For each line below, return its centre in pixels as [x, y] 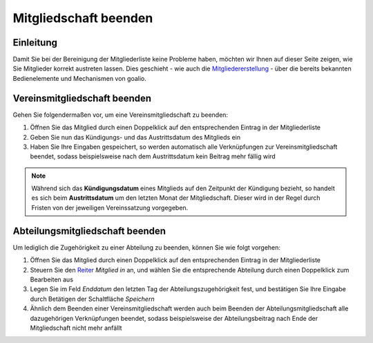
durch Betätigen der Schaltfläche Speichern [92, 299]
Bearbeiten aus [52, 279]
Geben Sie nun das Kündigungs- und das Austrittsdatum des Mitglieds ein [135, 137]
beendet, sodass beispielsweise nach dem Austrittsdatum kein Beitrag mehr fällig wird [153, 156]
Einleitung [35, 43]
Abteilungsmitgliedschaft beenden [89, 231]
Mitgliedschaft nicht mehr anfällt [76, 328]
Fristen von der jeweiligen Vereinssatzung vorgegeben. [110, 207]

----

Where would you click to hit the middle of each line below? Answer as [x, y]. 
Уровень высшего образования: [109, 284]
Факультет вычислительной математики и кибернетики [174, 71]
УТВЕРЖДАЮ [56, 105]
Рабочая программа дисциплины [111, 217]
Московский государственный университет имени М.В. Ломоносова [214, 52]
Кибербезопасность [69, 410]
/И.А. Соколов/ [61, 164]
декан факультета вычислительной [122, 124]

----

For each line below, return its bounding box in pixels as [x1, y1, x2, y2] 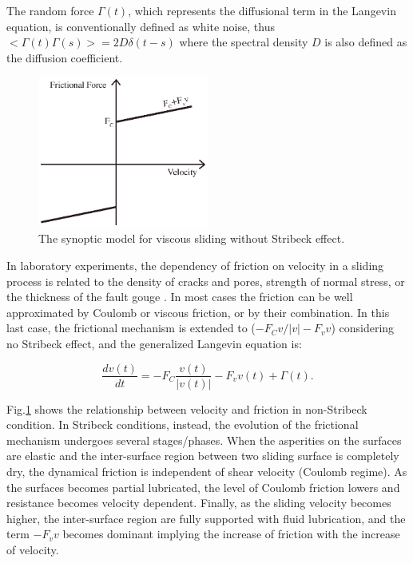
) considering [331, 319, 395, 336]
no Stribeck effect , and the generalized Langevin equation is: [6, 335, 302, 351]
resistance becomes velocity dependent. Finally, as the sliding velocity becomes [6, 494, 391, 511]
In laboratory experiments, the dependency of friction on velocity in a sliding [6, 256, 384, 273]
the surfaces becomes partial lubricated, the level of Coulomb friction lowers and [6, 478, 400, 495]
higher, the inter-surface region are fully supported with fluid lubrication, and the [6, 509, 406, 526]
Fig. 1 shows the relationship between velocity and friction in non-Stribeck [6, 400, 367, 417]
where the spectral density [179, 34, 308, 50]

----

Give back the records above exactly, limited to the lines between the one holding "Bearbeiten aus [52, 279]" and the one holding "Fristen von der", inclusive.

Bearbeiten aus [52, 279]
Geben Sie nun das Kündigungs- und das Austrittsdatum des Mitglieds ein [135, 137]
beendet, sodass beispielsweise nach dem Austrittsdatum kein Beitrag mehr fällig wird [153, 156]
Einleitung [35, 43]
Abteilungsmitgliedschaft beenden [89, 231]
Mitgliedschaft nicht mehr anfällt [76, 328]
Fristen von der jeweiligen Vereinssatzung vorgegeben. [110, 207]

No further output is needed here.